It is a first object of this invention to provide a distributed constant type multiple-line circuit such as a multiplexer, power splitter, power synthesizer, which is suitable for mass-production and down-sizing.
It is a second object of this invention to provide a distributed constant type multiple-line circuit such as a multiplexer, power splitter, power synthesizer, wherein coupling degrees between adjacent filters incorporated in the circuit are able to be reduced.
It is a third object of this invention to provide a distributed constant type multiple-line circuit such as a multiplexer, power splitter, power synthesizer, which is capable of easy-adjusting and setting of coupling degrees between a central conductor and conductors for filtering in the circuit.
To achieve the first object, this invention provides a first distributed constant type multiple-line circuit comprising: (a) a dielectric block having shield conductors on its rear surface and all the peripheral side surfaces; (b) a central conductor extending in the dielectric block in the front-to-rear thickness direction at the central portion of the dielectric block, the length of the central conductor being equal to one quarter of the wavelength of the central frequency in a frequency band, and the rear end of the central conductor being isolated with the shield conductor on the rear surface of the dielectric block; (c) a first plurality of conductors positioned around and parallel to the central conductor and inductively coupled therewith, each of the lengths of the first conductors being equal to one quarter of the wavelength of a predetermined frequency in the frequency band, and the rear ends of the first conductors being shorted with the shield conductor on the rear surface of the dielectric block; and (d) a second plurality of conductors positioned nearby and parallel to the first conductors and inductively coupled therewith, respectively, each of the lengths of the second conductors being equal to that of the corresponding one of the first conductors, and the rear ends of the second conductors being isolated with the shield conductor on the rear surface of the dielectric block.
To achieve the second object, this invention provides a second distributed constant type multiple-line circuit obtained by modifying the first circuit such that the dielectric block comprises a plurality of branches radially extending from the central portion, and each pair of first and second conductors are positioned in each of said branches, thereby coupling degrees between the first conductors are reduced.
To achieve the third object, this invention provides a third distributed constant type multiple-line circuit obtained by modifying the second circuit such that the dielectric block further comprises connecting surfaces between adjacent branches and the cross-section of the central conductor has a polygonal shape so that each of the connecting surfaces substantially opposes to one of planes of the polygonal central conductor to provide a capacitance component therebetween, thereby easily adjusting capacitances therebetween and hence coupling degrees therebetween.
In the third circuit, it is also possible to provide grooves on the opposite side surfaces of each of the branches between the first and second conductors.

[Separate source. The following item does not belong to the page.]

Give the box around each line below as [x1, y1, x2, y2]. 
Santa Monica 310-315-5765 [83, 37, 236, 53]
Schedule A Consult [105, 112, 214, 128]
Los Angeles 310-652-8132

Further, in the third circuit, it is also possible to provide a third plurality of conductors respectively positioned between the first and second conductors and parallel thereto in the branches, and a plurality of capacitors respectively connected between the first and third conductors.
FIGS. 1A and 1B are perspective and rear views showing a first embodied multiplexer according to this invention;
FIGS. 2A and 2B are perspective and rear views showing a second embodied multiplexer according to this invention;
FIGS. 3A and 3B are perspective and rear views showing a third embodied multiplexer according to this invention;
FIG. 4 is an explanatory view for explaining an operation of the multiplexer shown in FIGS. 3A and 3B;
FIG. 5 shows a modified example of the multiplexer illustrated in FIGS. 3A and 3B; and
FIG. 6 shows another modified example of this multiplexer.
Preferred embodiments of this invention will be explained with reference to FIGS. 1-6, in which black painted out circles represent throughholes inner surfaces of which are covered with conductors, while white portions surrounding the black painted out circles represent insulation portions.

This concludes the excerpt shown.